What you should do = Line by line, please look for the word "requests" in the following records, then copy each line you find it in.

[Stored entries]
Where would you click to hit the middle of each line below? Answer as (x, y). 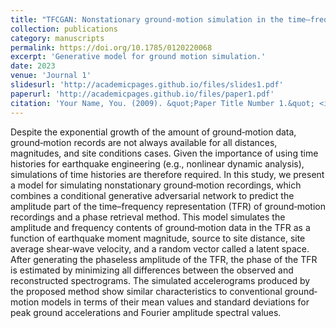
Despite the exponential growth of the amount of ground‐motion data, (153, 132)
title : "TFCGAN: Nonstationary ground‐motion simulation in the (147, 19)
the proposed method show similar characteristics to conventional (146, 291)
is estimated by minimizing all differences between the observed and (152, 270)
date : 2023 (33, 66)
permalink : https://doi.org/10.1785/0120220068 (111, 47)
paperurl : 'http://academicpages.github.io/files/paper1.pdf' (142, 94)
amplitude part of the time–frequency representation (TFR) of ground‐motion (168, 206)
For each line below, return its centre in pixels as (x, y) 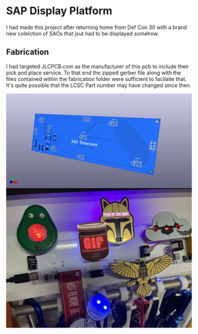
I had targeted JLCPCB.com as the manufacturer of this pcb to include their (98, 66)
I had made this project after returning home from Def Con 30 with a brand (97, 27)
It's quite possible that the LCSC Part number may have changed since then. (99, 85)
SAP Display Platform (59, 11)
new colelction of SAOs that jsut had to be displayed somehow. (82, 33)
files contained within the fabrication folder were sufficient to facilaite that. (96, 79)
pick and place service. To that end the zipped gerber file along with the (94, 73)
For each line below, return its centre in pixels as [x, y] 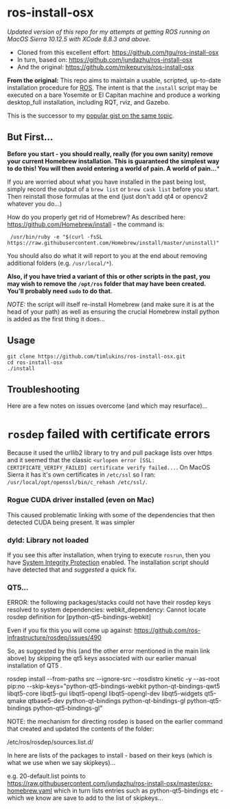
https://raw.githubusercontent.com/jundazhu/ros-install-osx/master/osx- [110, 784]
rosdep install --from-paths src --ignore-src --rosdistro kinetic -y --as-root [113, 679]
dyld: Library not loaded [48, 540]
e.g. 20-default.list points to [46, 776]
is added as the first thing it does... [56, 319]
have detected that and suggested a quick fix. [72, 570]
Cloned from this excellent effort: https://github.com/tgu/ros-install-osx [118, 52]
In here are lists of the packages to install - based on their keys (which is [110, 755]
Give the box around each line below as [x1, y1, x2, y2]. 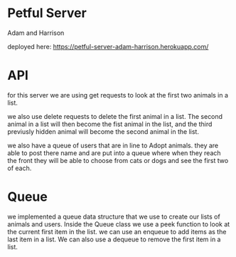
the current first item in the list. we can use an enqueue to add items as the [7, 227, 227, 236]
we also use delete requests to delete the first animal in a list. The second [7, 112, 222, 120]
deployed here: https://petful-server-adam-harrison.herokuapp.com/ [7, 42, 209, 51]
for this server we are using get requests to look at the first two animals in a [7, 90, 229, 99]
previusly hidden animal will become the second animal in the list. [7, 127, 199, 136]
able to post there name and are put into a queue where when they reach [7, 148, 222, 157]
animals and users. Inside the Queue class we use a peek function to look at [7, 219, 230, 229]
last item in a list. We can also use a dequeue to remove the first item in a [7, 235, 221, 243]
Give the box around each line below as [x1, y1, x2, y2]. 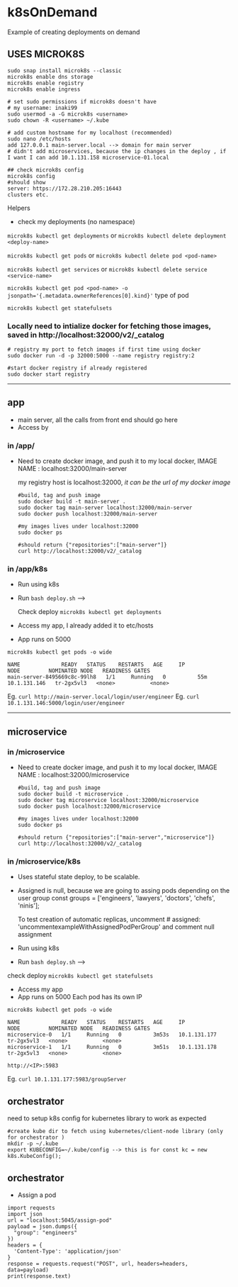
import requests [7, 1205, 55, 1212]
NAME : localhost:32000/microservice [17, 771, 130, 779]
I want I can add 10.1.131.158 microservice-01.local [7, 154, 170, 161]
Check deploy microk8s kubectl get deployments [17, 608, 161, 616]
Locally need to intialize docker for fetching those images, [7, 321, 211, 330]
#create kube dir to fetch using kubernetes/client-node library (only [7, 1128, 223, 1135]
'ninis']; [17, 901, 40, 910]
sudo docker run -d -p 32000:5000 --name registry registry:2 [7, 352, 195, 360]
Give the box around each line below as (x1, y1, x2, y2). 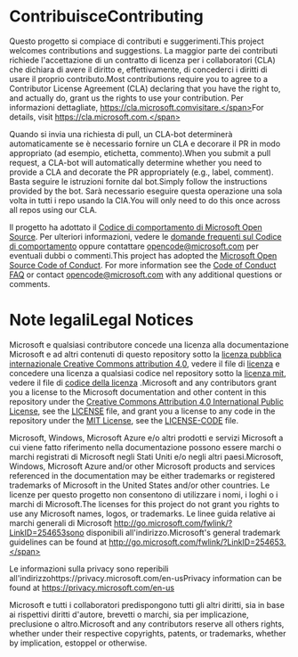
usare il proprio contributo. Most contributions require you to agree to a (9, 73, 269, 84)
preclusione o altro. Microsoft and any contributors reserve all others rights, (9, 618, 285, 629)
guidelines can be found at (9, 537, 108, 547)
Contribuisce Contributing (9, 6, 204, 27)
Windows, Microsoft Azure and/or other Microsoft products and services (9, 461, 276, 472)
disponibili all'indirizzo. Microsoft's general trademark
--
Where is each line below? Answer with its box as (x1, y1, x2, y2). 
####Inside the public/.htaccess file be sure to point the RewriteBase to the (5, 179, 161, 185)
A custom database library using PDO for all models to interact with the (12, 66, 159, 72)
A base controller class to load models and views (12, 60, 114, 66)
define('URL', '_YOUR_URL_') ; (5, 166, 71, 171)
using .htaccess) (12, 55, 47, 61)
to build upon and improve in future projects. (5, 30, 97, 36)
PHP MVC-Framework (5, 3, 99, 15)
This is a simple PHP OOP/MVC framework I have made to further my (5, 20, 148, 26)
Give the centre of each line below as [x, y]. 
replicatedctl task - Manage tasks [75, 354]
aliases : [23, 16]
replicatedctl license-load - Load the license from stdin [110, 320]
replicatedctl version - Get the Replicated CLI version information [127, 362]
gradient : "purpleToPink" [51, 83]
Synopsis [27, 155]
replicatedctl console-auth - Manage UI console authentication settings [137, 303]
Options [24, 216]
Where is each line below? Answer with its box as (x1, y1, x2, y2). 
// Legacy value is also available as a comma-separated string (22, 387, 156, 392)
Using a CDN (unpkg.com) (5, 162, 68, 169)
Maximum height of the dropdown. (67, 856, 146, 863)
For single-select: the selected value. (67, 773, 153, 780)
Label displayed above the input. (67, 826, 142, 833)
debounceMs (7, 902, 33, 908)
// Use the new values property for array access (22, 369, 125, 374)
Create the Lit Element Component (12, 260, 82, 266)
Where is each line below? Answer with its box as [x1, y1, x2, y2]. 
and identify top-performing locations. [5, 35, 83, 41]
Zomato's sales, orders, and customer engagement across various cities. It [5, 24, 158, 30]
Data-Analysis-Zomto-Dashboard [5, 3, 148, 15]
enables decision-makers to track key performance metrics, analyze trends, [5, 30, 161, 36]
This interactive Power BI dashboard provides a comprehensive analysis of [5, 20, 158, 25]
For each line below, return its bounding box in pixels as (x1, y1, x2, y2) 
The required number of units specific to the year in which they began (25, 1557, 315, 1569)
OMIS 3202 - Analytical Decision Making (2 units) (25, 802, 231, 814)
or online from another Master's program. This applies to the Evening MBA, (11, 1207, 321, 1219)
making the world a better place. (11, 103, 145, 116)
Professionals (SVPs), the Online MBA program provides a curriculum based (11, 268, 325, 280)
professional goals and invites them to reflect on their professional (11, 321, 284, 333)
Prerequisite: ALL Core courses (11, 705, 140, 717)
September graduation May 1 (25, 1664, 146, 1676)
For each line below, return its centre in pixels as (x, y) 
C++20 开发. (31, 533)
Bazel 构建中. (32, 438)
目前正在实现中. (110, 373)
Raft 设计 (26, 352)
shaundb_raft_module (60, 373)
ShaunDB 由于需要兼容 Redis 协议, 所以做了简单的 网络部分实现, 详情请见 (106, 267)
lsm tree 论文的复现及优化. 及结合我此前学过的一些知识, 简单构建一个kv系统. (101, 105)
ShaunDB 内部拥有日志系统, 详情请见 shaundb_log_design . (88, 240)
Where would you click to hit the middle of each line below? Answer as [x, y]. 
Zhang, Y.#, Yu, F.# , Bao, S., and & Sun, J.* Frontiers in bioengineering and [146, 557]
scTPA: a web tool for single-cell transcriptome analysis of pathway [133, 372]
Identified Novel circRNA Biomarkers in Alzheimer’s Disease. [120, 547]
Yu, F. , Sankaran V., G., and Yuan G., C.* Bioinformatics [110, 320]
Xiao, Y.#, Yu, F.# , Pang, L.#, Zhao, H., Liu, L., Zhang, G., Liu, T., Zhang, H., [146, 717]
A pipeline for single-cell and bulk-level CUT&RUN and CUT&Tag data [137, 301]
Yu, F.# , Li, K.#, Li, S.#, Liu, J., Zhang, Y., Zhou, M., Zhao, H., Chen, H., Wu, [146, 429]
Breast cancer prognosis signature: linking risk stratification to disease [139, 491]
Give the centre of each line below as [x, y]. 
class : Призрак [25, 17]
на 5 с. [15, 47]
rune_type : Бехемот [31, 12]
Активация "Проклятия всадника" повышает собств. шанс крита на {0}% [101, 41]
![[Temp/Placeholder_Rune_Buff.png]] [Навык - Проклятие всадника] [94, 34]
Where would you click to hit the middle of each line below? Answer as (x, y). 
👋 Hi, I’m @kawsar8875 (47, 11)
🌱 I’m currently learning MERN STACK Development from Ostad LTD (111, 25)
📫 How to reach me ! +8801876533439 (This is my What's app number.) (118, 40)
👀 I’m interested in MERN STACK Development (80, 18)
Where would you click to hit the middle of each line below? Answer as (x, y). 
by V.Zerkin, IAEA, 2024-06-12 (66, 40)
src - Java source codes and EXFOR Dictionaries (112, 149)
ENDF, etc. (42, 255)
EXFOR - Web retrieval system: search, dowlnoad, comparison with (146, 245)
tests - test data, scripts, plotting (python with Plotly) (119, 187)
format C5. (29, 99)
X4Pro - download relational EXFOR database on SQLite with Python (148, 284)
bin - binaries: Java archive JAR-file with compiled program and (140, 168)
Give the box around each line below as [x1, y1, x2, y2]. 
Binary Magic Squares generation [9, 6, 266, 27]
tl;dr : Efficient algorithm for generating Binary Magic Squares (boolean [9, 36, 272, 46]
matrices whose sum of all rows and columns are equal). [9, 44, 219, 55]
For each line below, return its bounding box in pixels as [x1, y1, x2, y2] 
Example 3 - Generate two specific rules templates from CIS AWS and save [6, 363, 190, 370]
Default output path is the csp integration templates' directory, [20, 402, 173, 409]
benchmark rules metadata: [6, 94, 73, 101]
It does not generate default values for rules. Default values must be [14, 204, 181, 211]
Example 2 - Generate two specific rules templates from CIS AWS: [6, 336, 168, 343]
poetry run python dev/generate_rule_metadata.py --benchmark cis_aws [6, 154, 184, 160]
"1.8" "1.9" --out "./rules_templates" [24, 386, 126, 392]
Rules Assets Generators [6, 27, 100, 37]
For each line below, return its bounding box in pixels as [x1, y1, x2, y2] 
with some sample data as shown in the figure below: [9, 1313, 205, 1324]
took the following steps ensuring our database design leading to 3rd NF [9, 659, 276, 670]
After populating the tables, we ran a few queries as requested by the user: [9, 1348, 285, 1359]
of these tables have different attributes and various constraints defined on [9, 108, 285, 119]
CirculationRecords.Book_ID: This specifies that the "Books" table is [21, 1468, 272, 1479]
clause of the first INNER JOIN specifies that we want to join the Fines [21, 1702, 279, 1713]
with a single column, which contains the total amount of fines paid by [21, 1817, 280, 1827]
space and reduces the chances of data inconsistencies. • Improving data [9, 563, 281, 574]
...
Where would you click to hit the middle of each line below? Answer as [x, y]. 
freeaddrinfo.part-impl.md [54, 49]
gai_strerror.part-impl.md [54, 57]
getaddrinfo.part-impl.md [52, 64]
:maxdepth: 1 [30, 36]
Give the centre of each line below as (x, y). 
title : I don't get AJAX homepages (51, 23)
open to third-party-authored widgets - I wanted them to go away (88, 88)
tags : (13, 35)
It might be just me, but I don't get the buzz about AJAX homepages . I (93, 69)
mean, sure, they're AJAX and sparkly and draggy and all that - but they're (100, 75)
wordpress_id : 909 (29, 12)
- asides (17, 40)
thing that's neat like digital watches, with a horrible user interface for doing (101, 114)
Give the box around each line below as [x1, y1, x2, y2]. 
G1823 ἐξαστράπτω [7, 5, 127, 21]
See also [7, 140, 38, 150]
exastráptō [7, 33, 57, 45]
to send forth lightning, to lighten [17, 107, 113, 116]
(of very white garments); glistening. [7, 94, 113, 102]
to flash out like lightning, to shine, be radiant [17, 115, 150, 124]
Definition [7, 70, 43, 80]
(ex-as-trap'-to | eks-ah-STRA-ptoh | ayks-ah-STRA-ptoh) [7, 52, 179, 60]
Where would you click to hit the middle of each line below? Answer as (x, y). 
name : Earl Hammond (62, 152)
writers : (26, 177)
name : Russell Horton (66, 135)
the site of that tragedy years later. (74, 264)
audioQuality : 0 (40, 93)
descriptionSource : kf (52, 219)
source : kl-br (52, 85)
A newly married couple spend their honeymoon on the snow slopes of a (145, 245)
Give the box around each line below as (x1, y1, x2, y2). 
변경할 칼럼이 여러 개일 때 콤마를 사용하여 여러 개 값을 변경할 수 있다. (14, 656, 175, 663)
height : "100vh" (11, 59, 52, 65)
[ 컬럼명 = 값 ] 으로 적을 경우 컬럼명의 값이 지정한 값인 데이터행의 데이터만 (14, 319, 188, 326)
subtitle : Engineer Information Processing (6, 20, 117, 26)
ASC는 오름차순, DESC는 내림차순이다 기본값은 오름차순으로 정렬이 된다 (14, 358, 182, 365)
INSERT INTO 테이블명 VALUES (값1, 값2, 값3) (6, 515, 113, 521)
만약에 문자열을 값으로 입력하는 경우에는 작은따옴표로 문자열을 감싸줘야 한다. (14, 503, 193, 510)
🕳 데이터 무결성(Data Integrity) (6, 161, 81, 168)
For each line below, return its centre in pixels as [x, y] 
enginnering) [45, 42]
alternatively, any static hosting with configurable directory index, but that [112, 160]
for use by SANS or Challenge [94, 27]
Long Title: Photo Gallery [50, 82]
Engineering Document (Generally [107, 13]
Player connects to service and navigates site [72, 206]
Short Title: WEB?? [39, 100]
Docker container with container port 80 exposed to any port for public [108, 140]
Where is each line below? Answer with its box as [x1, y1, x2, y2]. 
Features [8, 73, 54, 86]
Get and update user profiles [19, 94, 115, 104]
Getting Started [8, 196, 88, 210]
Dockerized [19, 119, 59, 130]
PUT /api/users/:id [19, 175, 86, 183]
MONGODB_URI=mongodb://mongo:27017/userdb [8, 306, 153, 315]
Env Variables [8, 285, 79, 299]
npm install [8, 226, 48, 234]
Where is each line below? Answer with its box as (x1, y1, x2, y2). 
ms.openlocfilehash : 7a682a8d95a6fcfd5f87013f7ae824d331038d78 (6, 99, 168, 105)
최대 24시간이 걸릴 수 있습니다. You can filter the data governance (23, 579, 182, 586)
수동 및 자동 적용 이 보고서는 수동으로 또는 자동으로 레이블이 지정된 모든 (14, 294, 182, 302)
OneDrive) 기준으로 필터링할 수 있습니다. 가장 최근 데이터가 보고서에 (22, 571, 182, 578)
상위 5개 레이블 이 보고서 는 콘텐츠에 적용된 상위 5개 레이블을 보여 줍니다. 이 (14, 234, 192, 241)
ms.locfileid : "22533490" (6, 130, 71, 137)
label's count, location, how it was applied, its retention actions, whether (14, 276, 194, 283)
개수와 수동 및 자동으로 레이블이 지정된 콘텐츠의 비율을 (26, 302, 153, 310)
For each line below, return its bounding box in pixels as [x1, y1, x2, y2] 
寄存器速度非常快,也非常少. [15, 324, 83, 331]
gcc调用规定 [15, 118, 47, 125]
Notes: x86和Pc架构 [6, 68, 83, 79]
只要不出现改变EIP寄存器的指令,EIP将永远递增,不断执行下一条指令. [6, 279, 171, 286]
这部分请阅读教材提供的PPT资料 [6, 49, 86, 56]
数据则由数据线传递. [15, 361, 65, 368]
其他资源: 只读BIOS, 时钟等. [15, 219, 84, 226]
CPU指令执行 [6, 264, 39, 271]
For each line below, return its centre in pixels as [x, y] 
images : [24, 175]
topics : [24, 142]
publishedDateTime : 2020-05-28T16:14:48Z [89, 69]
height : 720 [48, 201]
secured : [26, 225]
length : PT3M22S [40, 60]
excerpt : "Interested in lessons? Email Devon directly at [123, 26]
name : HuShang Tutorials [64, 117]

Your solution =
we also use delete requests to delete the first animal in a list. The second [7, 112, 222, 120]
for this server we are using get requests to look at the first two animals in a [7, 90, 229, 99]
import requests [7, 1205, 55, 1212]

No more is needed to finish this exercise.